With the pictures left out, return exactly the lines from the one containing "Ford Mustang GT –" through the end of the listing below.

[Start of Attachment]

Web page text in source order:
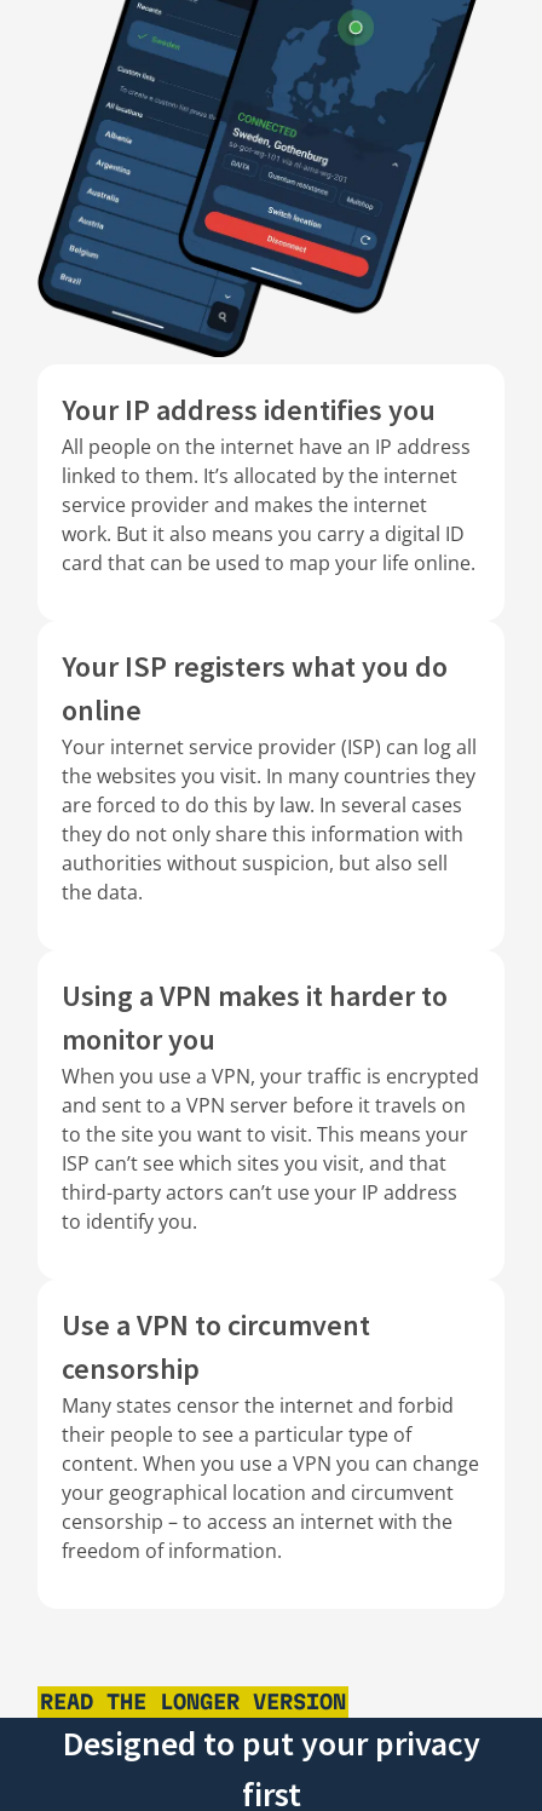
Your IP address identifies you
All people on the internet have an IP address
linked to them. It’s allocated by the internet
service provider and makes the internet
work. But it also means you carry a digital ID
card that can be used to map your life online.
Your ISP registers what you do
online
Your internet service provider (ISP) can log all
the websites you visit. In many countries they
are forced to do this by law. In several cases
they do not only share this information with
authorities without suspicion, but also sell
the data.
Using a VPN makes it harder to
monitor you
When you use a VPN, your traffic is encrypted
and sent to a VPN server before it travels on
to the site you want to visit. This means your
ISP can’t see which sites you visit, and that
third-party actors can’t use your IP address
to identify you.
Use a VPN to circumvent
censorship
Many states censor the internet and forbid
their people to see a particular type of
content. When you use a VPN you can change
your geographical location and circumvent
censorship – to access an internet with the
freedom of information.
READ THE LONGER VERSION
Designed to put your privacy
first
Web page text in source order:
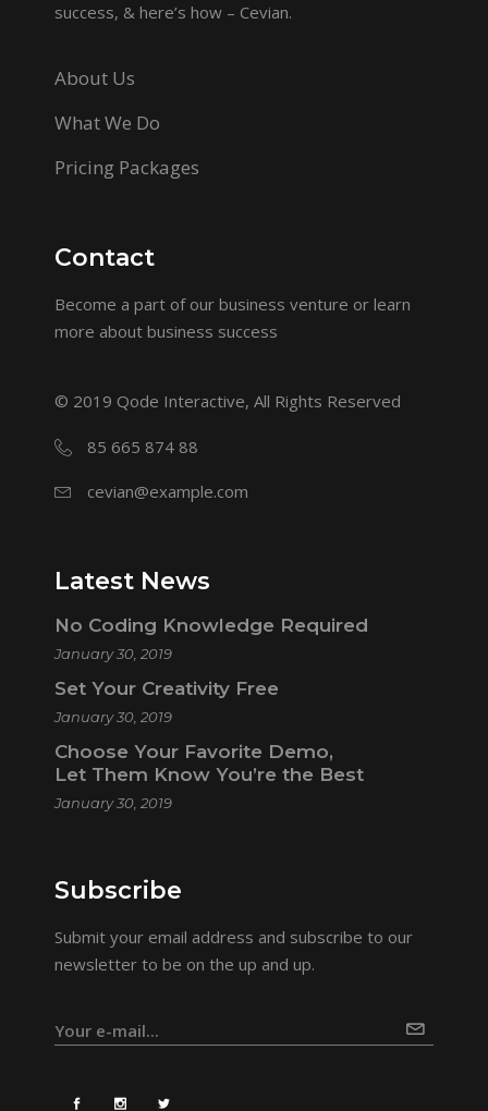
success, & here’s how – Cevian.
About Us
What We Do
Pricing Packages
Contact
Become a part of our business venture or learn
more about business success
© 2019 Qode Interactive, All Rights Reserved
85 665 874 88
cevian@example.com
Latest News
No Coding Knowledge Required
January 30, 2019
Set Your Creativity Free
January 30, 2019
Choose Your Favorite Demo,
Let Them Know You’re the Best
January 30, 2019
Subscribe
Submit your email address and subscribe to our
newsletter to be on the up and up.
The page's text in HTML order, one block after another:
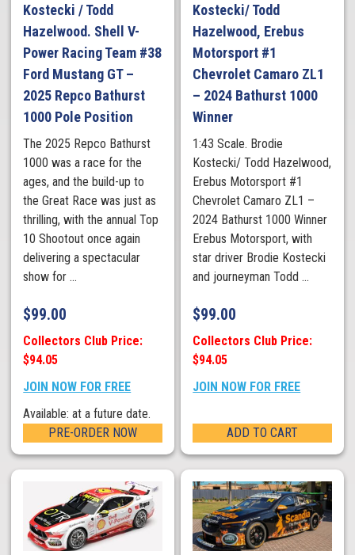
Kostecki / Todd
Hazelwood. Shell V-
Power Racing Team #38
Ford Mustang GT –
2025 Repco Bathurst
1000 Pole Position
The 2025 Repco Bathurst
1000 was a race for the
ages, and the build-up to
the Great Race was just as
thrilling, with the annual Top
10 Shootout once again
delivering a spectacular
show for ...
$99.00
Collectors Club Price:
$94.05
JOIN NOW FOR FREE
Available: at a future date.
PRE-ORDER NOW
Kostecki/ Todd
Hazelwood, Erebus
Motorsport #1
Chevrolet Camaro ZL1
– 2024 Bathurst 1000
Winner
1:43 Scale. Brodie
Kostecki/ Todd Hazelwood,
Erebus Motorsport #1
Chevrolet Camaro ZL1 –
2024 Bathurst 1000 Winner
Erebus Motorsport, with
star driver Brodie Kostecki
and journeyman Todd ...
$99.00
Collectors Club Price:
$94.05
JOIN NOW FOR FREE
ADD TO CART
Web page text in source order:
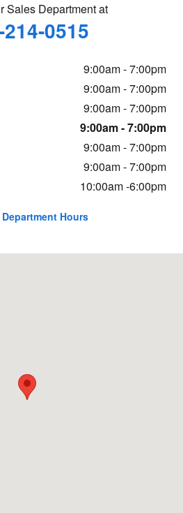
Sales Department at
0515
9:00am - 7:00pm
9:00am - 7:00pm
9:00am - 7:00pm
9:00am - 7:00pm
9:00am - 7:00pm
9:00am - 7:00pm
10:00am -6:00pm
Hours
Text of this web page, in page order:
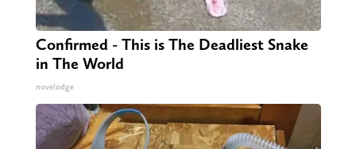
Confirmed - This is The Deadliest Snake
in The World
novelodge
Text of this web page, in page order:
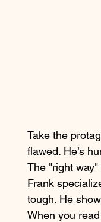
Take the
flawed. He’s
The "right
Frank
tough. He
When you

[End of Attachment]

Answer area
Ford Mustang GT –
2025 Repco Bathurst
1000 Pole Position
The 2025 Repco Bathurst
1000 was a race for the
ages, and the build-up to
the Great Race was just as
thrilling, with the annual Top
10 Shootout once again
delivering a spectacular
show for ...
$99.00
Collectors Club Price:
$94.05
JOIN NOW FOR FREE
Available: at a future date.
PRE-ORDER NOW
Kostecki/ Todd
Hazelwood, Erebus
Motorsport #1
Chevrolet Camaro ZL1
– 2024 Bathurst 1000
Winner
1:43 Scale. Brodie
Kostecki/ Todd Hazelwood,
Erebus Motorsport #1
Chevrolet Camaro ZL1 –
2024 Bathurst 1000 Winner
Erebus Motorsport, with
star driver Brodie Kostecki
and journeyman Todd ...
$99.00
Collectors Club Price:
$94.05
JOIN NOW FOR FREE
ADD TO CART
Web page text in source order:
Sales Department at
0515
9:00am - 7:00pm
9:00am - 7:00pm
9:00am - 7:00pm
9:00am - 7:00pm
9:00am - 7:00pm
9:00am - 7:00pm
10:00am -6:00pm
Hours
Text of this web page, in page order:
Confirmed - This is The Deadliest Snake
in The World
novelodge
Text of this web page, in page order:
Take the
flawed. He’s
The "right
Frank
tough. He
When you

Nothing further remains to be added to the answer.